Cognitive impairment in multiple sclerosis (MS) is common even in the early stages of the disease. Our objective was to improve early detection of cognitive impairment in MS.

Methods

Seventy-five patients with relapsing remitting (RR) MS and 20 controls were enrolled. Two RRMS groups were defined according to their results at the Paced Auditory Serial Addition Test (PASAT). Patients with a z score below two standard deviations were considered impaired. We quantified T2 and T1 lesion volumes, and cerebral white and grey matter volumes on a conventional brain magnetic resonance imaging (MRI) scan. Global brain atrophy was evaluated using the third ventricle (V3) width (in mm). An average brain model was built based on controls and compared with the patient’s MRI to quantify regional volumetric changes.

Results

Sixteen (21.3%) patients with RRMS had low PASAT performance. They had a higher Expanded Disability Status Scale (EDSS) score (P = 0.019). T2 and T1 lesion volumes, and grey and white matter volumes were the same in both groups. An enlargement of the V3 width was observed in the low performer group (P = 0.044) and V3 width was correlated with the PASAT score (r = −0.271; P = 0.021).
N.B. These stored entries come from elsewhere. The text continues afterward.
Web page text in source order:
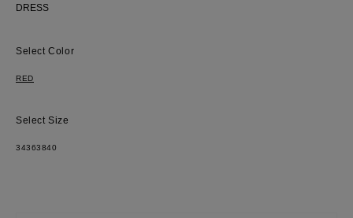
Most Popular Search
Wedding
shirt
skirt
DRESS
Color
RED
Size
34363840
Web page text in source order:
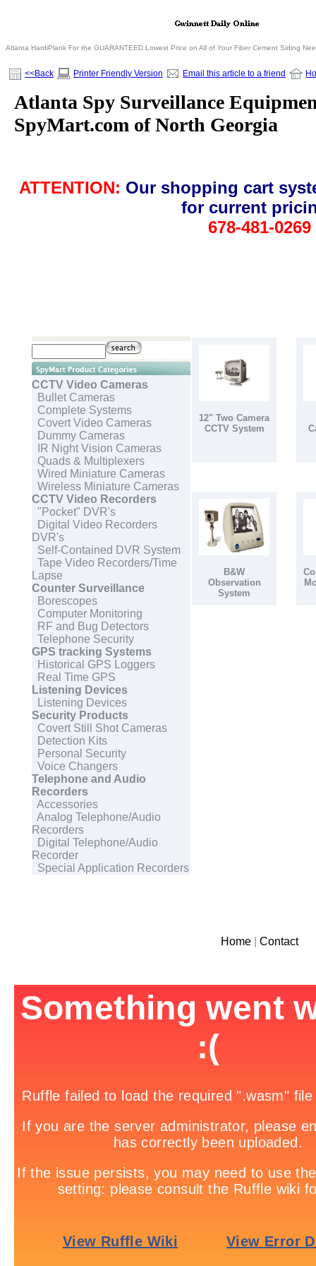
Atlanta HardiPlank For the GUARANTEED Lowest Price on All of Your Fiber Cement Siding
<<Back Printer Friendly Version Email this article to a friend
Atlanta Spy Surveillance
SpyMart.com of North Georgia
ATTENTION: Our shopping cart
for current
678-481-0269
CCTV Video Cameras
Bullet Cameras
Complete Systems
Covert Video Cameras
Dummy Cameras
IR Night Vision Cameras
Quads & Multiplexers
Wired Miniature Cameras
Wireless Miniature Cameras
CCTV Video Recorders
"Pocket" DVR's
Digital Video Recorders
DVR's
Self-Contained DVR System
Tape Video Recorders/Time
Lapse
Counter Surveillance
Borescopes
Computer Monitoring
RF and Bug Detectors
Telephone Security
GPS tracking Systems
Historical GPS Loggers
Real Time GPS
Listening Devices
Listening Devices
Security Products
Covert Still Shot Cameras
Detection Kits
Personal Security
Voice Changers
Telephone and Audio
Recorders
Accessories
Analog Telephone/Audio
Recorders
Digital Telephone/Audio
Recorder
Special Application Recorders
12" Two Camera
CCTV System
B&W
Observation
System
Home Contact
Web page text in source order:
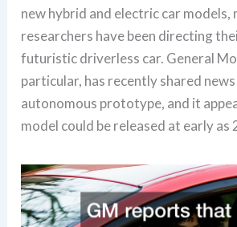
new hybrid and electric car models,
researchers have been directing
futuristic driverless car. General
particular, has recently shared
autonomous prototype, and it
model could be released at early as
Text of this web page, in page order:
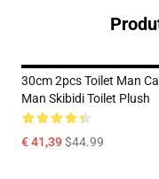
30cm 2pcs Toilet Man
Man Skibidi Toilet Plush
€ 41,39$44.99
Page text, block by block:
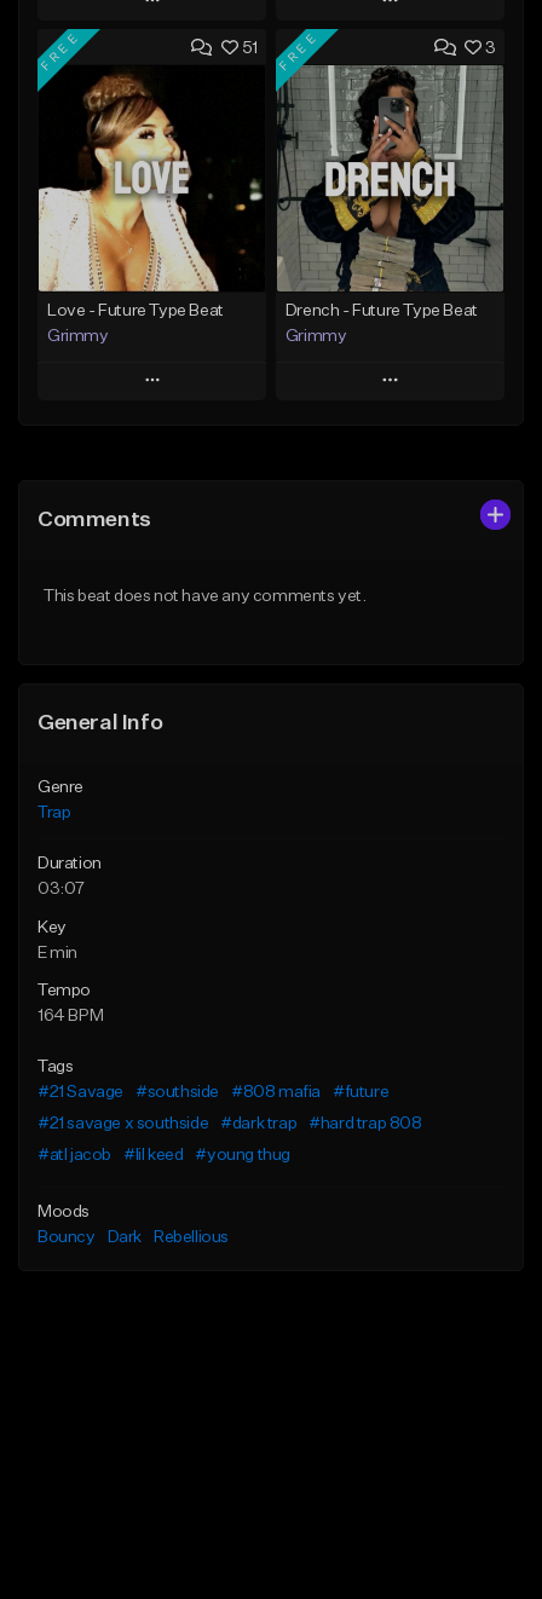
Play
Add to Queue
Add To Playlist
Like Beat
From $20.00
Find similar
Play
Add to Queue
Add To Playlist
Like Beat
Download Item
From $19.95
Find similar
51
FREE
Love - Future Type Beat
Grimmy
Play
Like Beat
3
FREE
Drench - Future Type Beat
Grimmy
Play
Comments
This beat does not have any comments yet.
General Info
Genre
Trap
Duration
03:07
Key
E min
Tempo
164 BPM
Tags
#21 Savage
#southside #808 mafia
#future
#21 savage x southside
#dark trap
#hard trap 808
#atl jacob
#lil keed #young thug
Moods
Bouncy
Dark Rebellious
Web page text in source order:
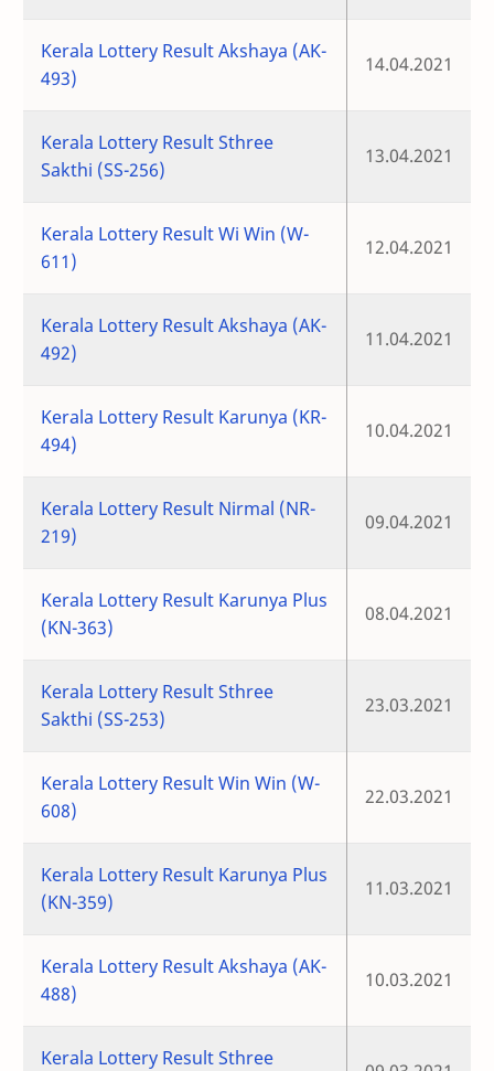
Kerala Lottery Result Akshaya (AK-
493)
14.04.2021
Kerala Lottery Result Sthree
Sakthi (SS-256)
13.04.2021
Kerala Lottery Result Wi Win (W-
611)
12.04.2021
Kerala Lottery Result Akshaya (AK-
492)
11.04.2021
Kerala Lottery Result Karunya (KR-
494)
10.04.2021
Kerala Lottery Result Nirmal (NR-
219)
09.04.2021
Kerala Lottery Result Karunya Plus
(KN-363)
08.04.2021
Kerala Lottery Result Sthree
Sakthi (SS-253)
23.03.2021
Kerala Lottery Result Win Win (W-
608)
22.03.2021
Kerala Lottery Result Karunya Plus
(KN-359)
11.03.2021
Kerala Lottery Result Akshaya (AK-
488)
10.03.2021
Kerala Lottery Result Sthree
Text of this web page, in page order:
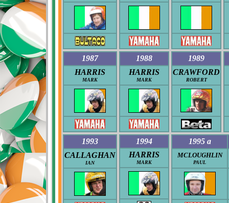
1987
HARRIS
MARK
1988
HARRIS
MARK
1989
CRAWFORD
ROBERT
1993
CALLAGHAN
IAN
1994
HARRIS
MARK
1995 a
MCLOUGHLIN
PAUL
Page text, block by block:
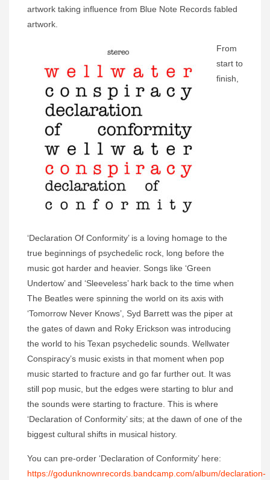
artwork taking influence from Blue Note Records fabled
artwork.
From
start to
finish,
‘Declaration Of Conformity’ is a loving homage to the
true beginnings of psychedelic rock, long before the
music got harder and heavier. Songs like ‘Green
Undertow’ and ‘Sleeveless’ hark back to the time when
The Beatles were spinning the world on its axis with
‘Tomorrow Never Knows’, Syd Barrett was the piper at
the gates of dawn and Roky Erickson was introducing
the world to his Texan psychedelic sounds. Wellwater
Conspiracy’s music exists in that moment when pop
music started to fracture and go far further out. It was
still pop music, but the edges were starting to blur and
the sounds were starting to fracture. This is where
‘Declaration of Conformity’ sits; at the dawn of one of the
biggest cultural shifts in musical history.
You can pre-order ‘Declaration of Conformity’ here:
https://godunknownrecords.bandcamp.com/album/declaration-
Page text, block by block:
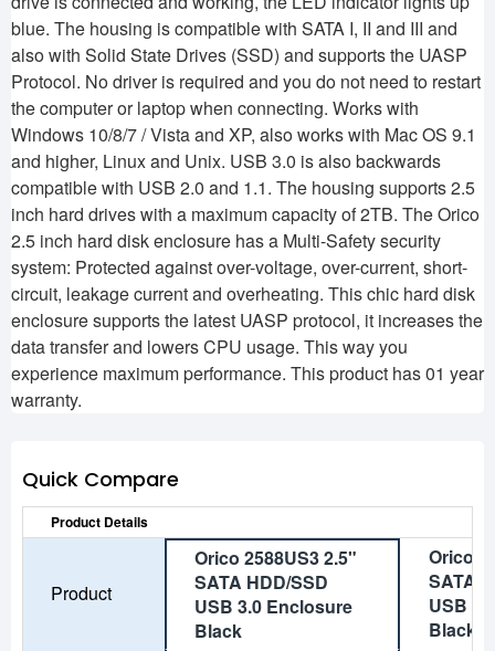
blue. The housing is compatible with SATA I, II and III and
also with Solid State Drives (SSD) and supports the UASP
Protocol. No driver is required and you do not need to restart
the computer or laptop when connecting. Works with
Windows 10/8/7 / Vista and XP, also works with Mac OS 9.1
and higher, Linux and Unix. USB 3.0 is also backwards
compatible with USB 2.0 and 1.1. The housing supports 2.5
inch hard drives with a maximum capacity of 2TB. The Orico
2.5 inch hard disk enclosure has a Multi-Safety security
system: Protected against over-voltage, over-current, short-
circuit, leakage current and overheating. This chic hard disk
enclosure supports the latest UASP protocol, it increases the
data transfer and lowers CPU usage. This way you
experience maximum performance. This product has 01 year
warranty.
Quick Compare
Product Details
Product
Orico 2588US3 2.5"
SATA HDD/SSD
USB 3.0 Enclosure
Black
Orico
SATA
USB
Black
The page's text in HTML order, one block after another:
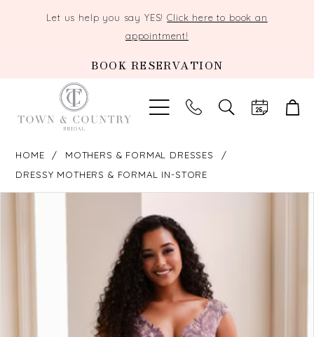
Let us help you say YES!Click here to book an
appointment!
BOOK RESERVATION
TOGGLE
SEARCH
HOME
MOTHERS & FORMAL DRESSES
DRESSY MOTHERS & FORMAL IN-STORE

A composite score, named HV3, was obtained by adding the EDSS and V3 width (in mm) and correlated with the PASAT (r = −0.325; P = 0.006). A cutoff HV3 score of over 5.5 identified patients with low PASAT performance, with a positive predictive value of 92.5% and an accuracy of 70.1%. Focal atrophy was detected in the supplementary motor area, the cingulate gyrus, the right thalamus, and the inferior parietal lobules of patients with lower PASAT performance.

Conclusion

Specific brain morphological changes, including an enlargement of the V3 width, are associated with low PASAT performance in patients with RRMS. The HV3 score is an additional and complementary tool, accessible in clinical practice, to suspect easily cognitive impairment in patients with RRMS and to better identify patients requiring a complete cognitive assessment.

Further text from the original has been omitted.